A combination of bath, light and topical ointment treatment modalities should be considered. Treatment with UV-irradiation brings a good therapeutical response. We use UVB (300-320 nm) irradiation, in combination with high concentrated salt-water baths. Besides that a combined treatment with UVA and systemic or topical psoralens (photo-sensitive chemical additives) – PUVA may lead to a significant improvement of psoriasis.
Another well-approved treatment is the so-called balneo-photo therapy: it is a combination of salt baths with subsequent UVB irradiation. The results are comparable with thalassotherapy at the Dead Sea.
Topical modalities for psoriasis treatment:
Salicylic acid in ointments helps to remove the scales before initiation of the active treatment.
Urea
Urea is a natural moisturizing factor and urea-containing preparations improve the symptoms via reduction of inflammation and itching.
Corticosteroids
Corticosteroids are very potent anti-inflammatory drugs. Corticosteroids are rarely used because of their side effects after long-term application. However, the new preparations are usually well compatible, if correctly applied. For many patients they offer a large therapeutical spectrum when combined with other topical products (caution is required when applied on the genital area and in children).
Vitamin D derivatives
Vitamin D reduces the shortened turnover time of the skin cells, which is responsible for scaling. Three OTC preparations with similar effect are currently available: tacalcitol, calcitriol and calcipotriol. All of them proved to be very effective. A combination between calcipotriol and topical corticosteroid has been developed recently and is available now. Calcium levels in the patient’s serum should be measured, in order to consider the maximum weekly quantity of the vitamin D derivative.
Dithranol
Dithranol is successfully used in psoriasis therapy since the beginning of the last century. It is usually provided inward and in combination with UV light and emollients. Dithranol proved to be very safe and effective medicine, even within long-term application regimen. Its disadvantage is coloring of the laundry and that is the reason for its inward application.
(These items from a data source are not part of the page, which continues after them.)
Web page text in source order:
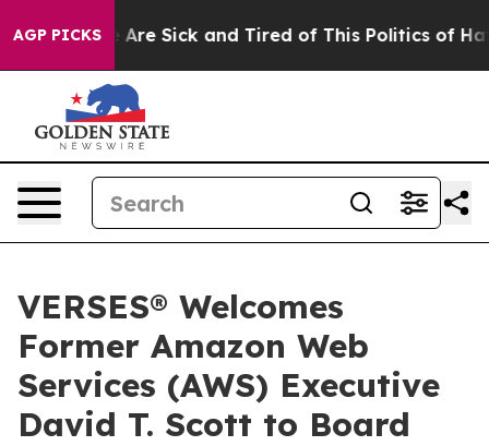
AGP PICKSAre Sick and Tired of This Politics of Hatred”
VERSES® Welcomes
Former Amazon Web
Services (AWS) Executive
David T. Scott to Board
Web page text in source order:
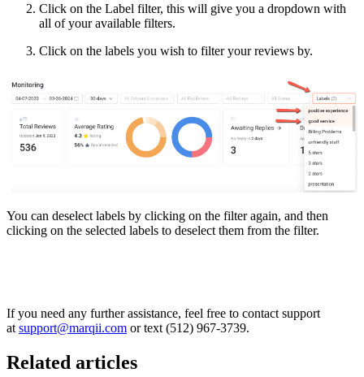
Click on the Label filter, this will give you a dropdown with
all of your available filters.
Click on the labels you wish to filter your reviews by.
You can deselect labels by clicking on the filter again, and then
clicking on the selected labels to deselect them from the filter.
If you need any further assistance, feel free to contact support
at support@marqii.com or text (512) 967-3739.
Related articles
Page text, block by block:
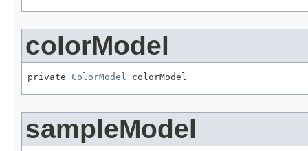
colorModel
private ColorModel colorModel
sampleModel
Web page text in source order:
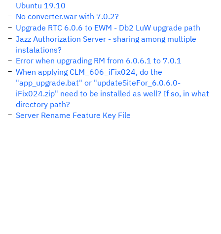
Ubuntu 19.10
No converter.war with 7.0.2?
Upgrade RTC 6.0.6 to EWM - Db2 LuW upgrade path
Jazz Authorization Server - sharing among multiple
instalations?
Error when upgrading RM from 6.0.6.1 to 7.0.1
When applying CLM_606_iFix024, do the
"app_upgrade.bat" or "updateSiteFor_6.0.6.0-
iFix024.zip" need to be installed as well? If so, in what
directory path?
Server Rename Feature Key File
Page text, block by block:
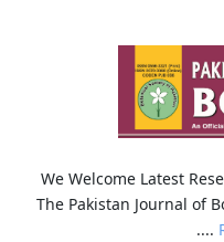
We Welcome Latest
The Pakistan Journal of
....
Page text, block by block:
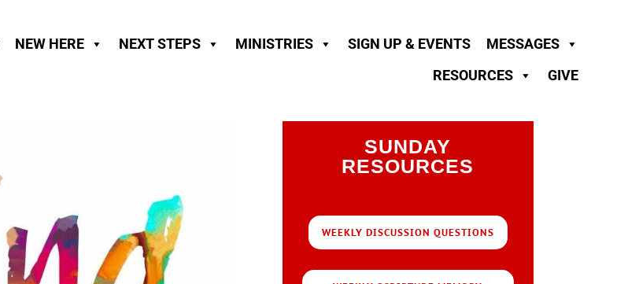
NEW HERE NEXT STEPS MINISTRIES SIGN UP & EVENTS
MESSAGES
RESOURCES
GIVE
SUNDAY
RESOURCES
WEEKLY DISCUSSION QUESTIONS
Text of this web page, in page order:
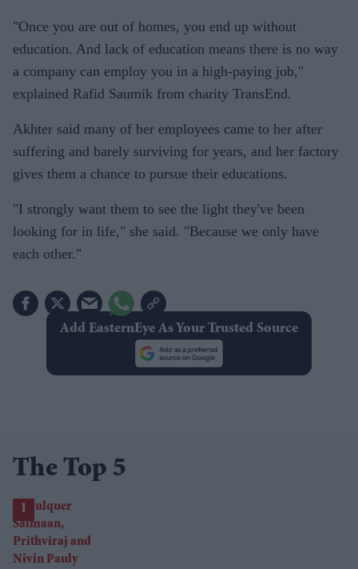
"Once you are out of homes, you end up without
education. And lack of education means there is no way
a company can employ you in a high-paying job,"
explained Rafid Saumik from charity TransEnd.
Akhter said many of her employees came to her after
suffering and barely surviving for years, and her factory
gives them a chance to pursue their educations.
"I strongly want them to see the light they've been
looking for in life," she said. "Because we only have
each other."
Add EasternEye As Your Trusted Source
The Top 5
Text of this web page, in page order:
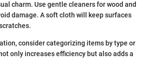
charm. Use gentle cleaners for wood and
damage. A soft cloth will keep surfaces
consider categorizing items by type or
only increases efficiency but also adds a
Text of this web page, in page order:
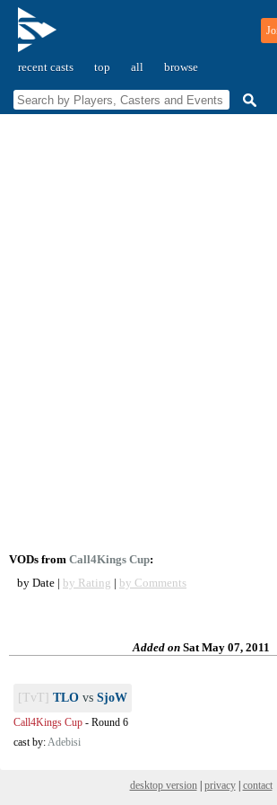
recent casts top all browse
VODs from Call4Kings Cup:
by Date | by Rating | by Comments
Added onSat May 07, 2011
[TvT] TLO vs SjoW
Call4Kings Cup - Round 6
cast by:Adebisi
desktop version| privacy| contact
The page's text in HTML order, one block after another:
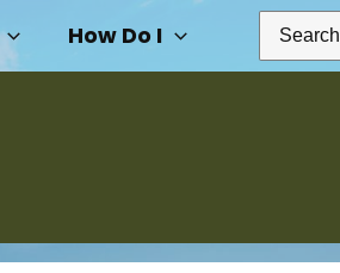
How Do I
for:
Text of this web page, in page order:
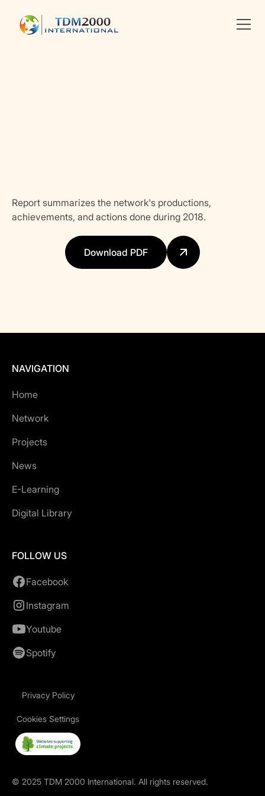
Report summarizes the network's productions,
achievements, and actions done during 2018.
Download PDF
NAVIGATION
Home
Network
Projects
News
E-Learning
Digital Library
FOLLOW US
Facebook
Instagram
Youtube
Spotify
© 2025 TDM 2000 International. All rights reserved.
Privacy Policy
Cookies Settings
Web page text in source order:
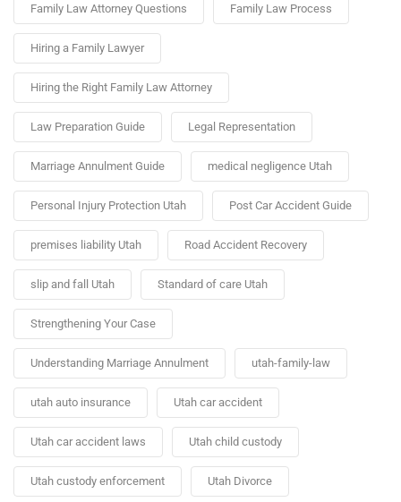
Family Law Attorney Questions Family Law Process
Hiring a Family Lawyer
Hiring the Right Family Law Attorney
Law Preparation Guide Legal Representation
Marriage Annulment Guide medical negligence Utah
Personal Injury Protection Utah Post Car Accident Guide
premises liability Utah Road Accident Recovery
slip and fall Utah Standard of care Utah
Strengthening Your Case
Understanding Marriage Annulment utah-family-law
utah auto insurance Utah car accident
Utah car accident laws Utah child custody
Utah custody enforcement Utah Divorce
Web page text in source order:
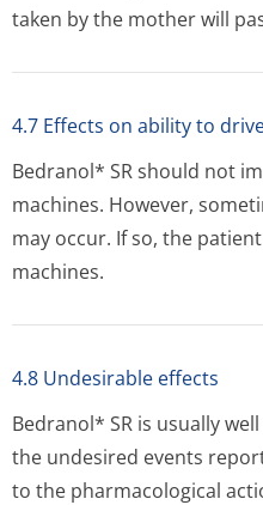
taken by the mother will
4.7 Effects on ability to
Bedranol* SR should not
machines. However,
may occur. If so, the
machines.
4.8 Undesirable effects
Bedranol* SR is usually
the undesired events
to the pharmacological
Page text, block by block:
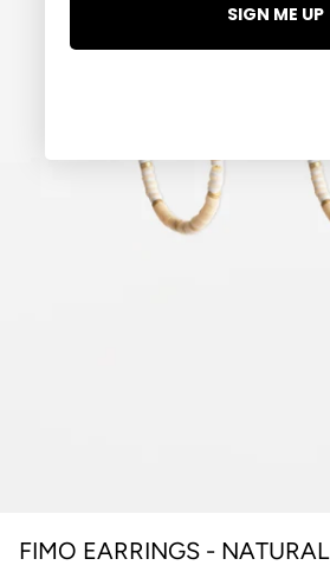
FIMO EARRINGS - NATURAL
SIGN ME UP
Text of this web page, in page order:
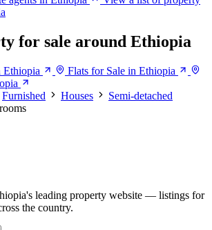
for sale around Ethiopia
Ethiopia
Flats for Sale in Ethiopia
Furnished Houses
Semi-detached
leading property website — listings for
the country.
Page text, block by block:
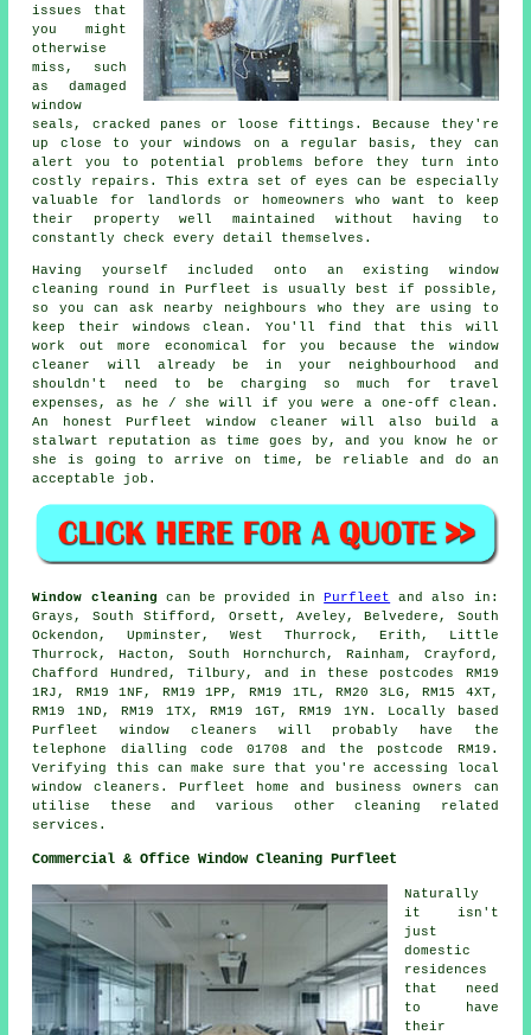
issues that
you might
otherwise
miss, such
as damaged
window
seals, cracked panes or loose fittings. Because they're
up close to your windows on a regular basis, they can
alert you to potential problems before they turn into
costly repairs. This extra set of eyes can be especially
valuable for landlords or homeowners who want to keep
their property well maintained without having to
constantly check every detail themselves.
Having yourself included onto an existing window
cleaning round in Purfleet is usually best if possible,
so you can ask nearby neighbours who they are using to
keep their windows clean. You'll find that this will
work out more economical for you because the window
cleaner
will already be in your neighbourhood and
shouldn't need to be charging so much for travel
expenses, as he / she will if you were a one-off clean .
An honest Purfleet window cleaner will also build a
stalwart reputation as time goes by, and you know he or
she is going to arrive on time, be reliable and do an
acceptable job.
Window cleaning can be provided inPurfleet and also in:
Grays, South Stifford, Orsett, Aveley, Belvedere, South
Ockendon, Upminster, West Thurrock, Erith, Little
Thurrock, Hacton, South Hornchurch, Rainham, Crayford,
Chafford Hundred, Tilbury, and in these postcodes RM19
1RJ, RM19 1NF, RM19 1PP, RM19 1TL, RM20 3LG, RM15 4XT,
RM19 1ND, RM19 1TX, RM19 1GT, RM19 1YN. Locally based
Purfleet window cleaners will probably have the
telephone dialling code 01708 and the postcode RM19.
Verifying this can make sure that you're accessing local
window cleaners. Purfleet home and business owners can
utilise these and various other cleaning related
services.
Commercial & Office Window Cleaning Purfleet
Naturally
it isn't
just
domestic
residences
that need
to have
their
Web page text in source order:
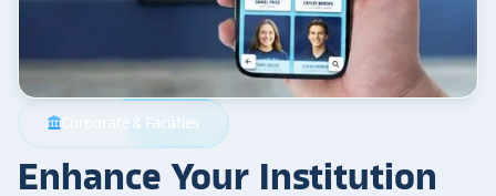
account_balance Corporate & Facilities
Enhance Your Institution
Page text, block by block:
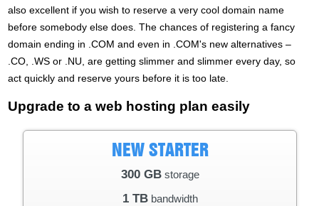
also excellent if you wish to reserve a very cool domain name
before somebody else does. The chances of registering a fancy
domain ending in .COM and even in .COM's new alternatives –
.CO, .WS or .NU, are getting slimmer and slimmer every day, so
act quickly and reserve yours before it is too late.
Upgrade to a web hosting plan easily
NEW STARTER
300 GBstorage
1 TBbandwidth
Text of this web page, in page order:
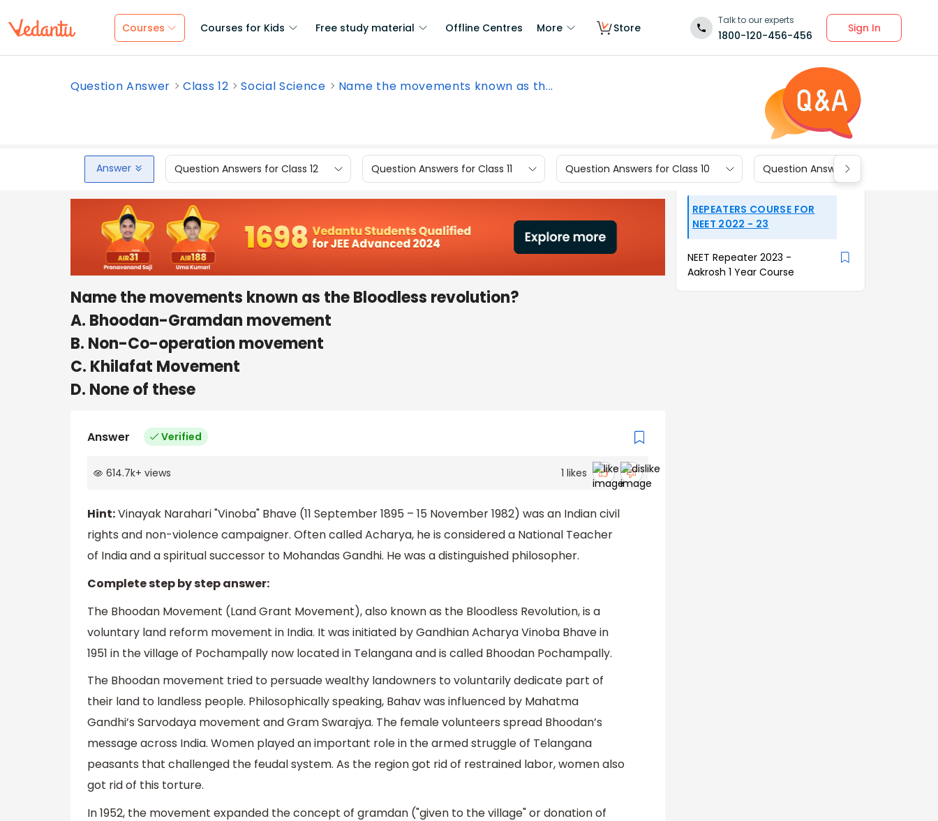
Courses Courses for Kids Free study material Offline Centres More Store
Talk to our experts
1800-120-456-456
Sign In
Question Answer Class 12 Social Science Name the movements known as th...
Answer Question Answers for Class 12 Question Answers for Class 11 Question Answers for Class 10 Question Answers for Class 9
Name the movements known as the Bloodless revolution?
A. Bhoodan-Gramdan movement
B. Non-Co-operation movement
C. Khilafat Movement
D. None of these
Answer Verified
614.7k+ views 1 likes
Hint:Vinayak Narahari "Vinoba" Bhave (11 September 1895 – 15 November 1982) was an Indian civil
rights and non-violence campaigner. Often called Acharya, he is considered a National Teacher
of India and a spiritual successor to Mohandas Gandhi. He was a distinguished philosopher.
Complete step by step answer:
The Bhoodan Movement (Land Grant Movement), also known as the Bloodless Revolution, is a
voluntary land reform movement in India. It was initiated by Gandhian Acharya Vinoba Bhave in
1951 in the village of Pochampally now located in Telangana and is called Bhoodan Pochampally.
The Bhoodan movement tried to persuade wealthy landowners to voluntarily dedicate part of
their land to landless people. Philosophically speaking, Bahav was influenced by Mahatma
Gandhi’s Sarvodaya movement and Gram Swarajya. The female volunteers spread Bhoodan’s
message across India. Women played an important role in the armed struggle of Telangana
peasants that challenged the feudal system. As the region got rid of restrained labor, women also
got rid of this torture.
In 1952, the movement expanded the concept of gramdan ("given to the village" or donation of
REPEATERS COURSE FOR
NEET 2022 - 23
NEET Repeater 2023 -
Aakrosh 1 Year Course
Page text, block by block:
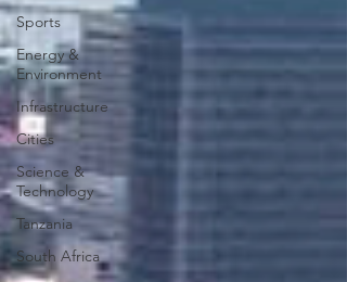
Sports
Energy &
Environment
Infrastructure
Cities
Science &
Technology
Tanzania
South Africa
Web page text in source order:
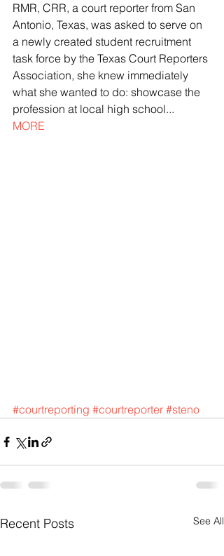
RMR, CRR, a court reporter from San
Antonio, Texas, was asked to serve on
a newly created student recruitment
task force by the Texas Court Reporters
Association, she knew immediately
what she wanted to do: showcase the
profession at local high school...
MORE
#courtreporting #courtreporter #steno
Recent Posts See All
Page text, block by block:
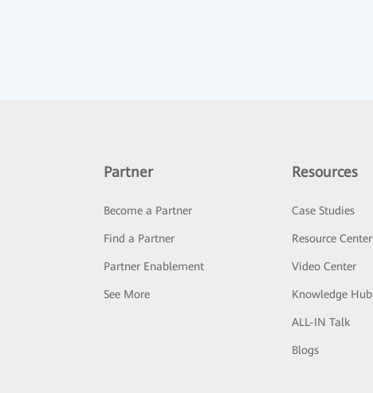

Vitamin A derivatives lead to a decreased growth rate of the skin cells and, thus to an improvement.
Biologicals or the so-called immune modulators
A new generation of protein products, which specifically restrain the psoriatic inflammation is available. These products proved to be very effective in moderate and severe psoriasis.
Internally administered medicines (systemic therapies)
In certain cases with joint involvement and severe symptoms, initial systemic therapy may help. The following substances are used today: methotrexate, retinoids, cyclosporin. Because of their potential side effects, they should only be used, if other treatments appeared to be unsuccessful.
The chances of success of the different methods depend strongly on the individual patient. After a careful diagnosis, the physician team in compliance with the patient decides the most suitable and promising therapeutic regimen.
The development of new treatment strategies, in the context of clinical studies open further possibilities, which we are ready to offer to psoriasis patients.
Ambulatory treatment
The dermatology team offers a comprehensive ambulatory consultation and different topical therapies in cases with relatively mild symptoms.
Balneo-phototherapy (balneo – “water”, photo - “light”) recreates the elements of the Dead Sea therapy. Bathing in water with a high salt concentration is safe, effective, and pleasant for healing and recovery. Patients in high concentration salts solution for 10 min. and after that are radiated with UVB-light (300-320 nm).
PUVA
PUVA (psoralen plus ultraviolet light A) combines the light-sensitizing medication, called psoralen with ultraviolet light A (UVA). The procedures are performed four times a week.
The number of procedures varies between 20 and 30 depending upon the clinical evaluation. Patients must wear UVA-blocking glasses for at least 12-16 hours after treatment in any place where the sun shines.
Stationary treatment
In severe cases patients must be treated in the hospital.
Our clinic has large experience in the treatment of patients with psoriasis.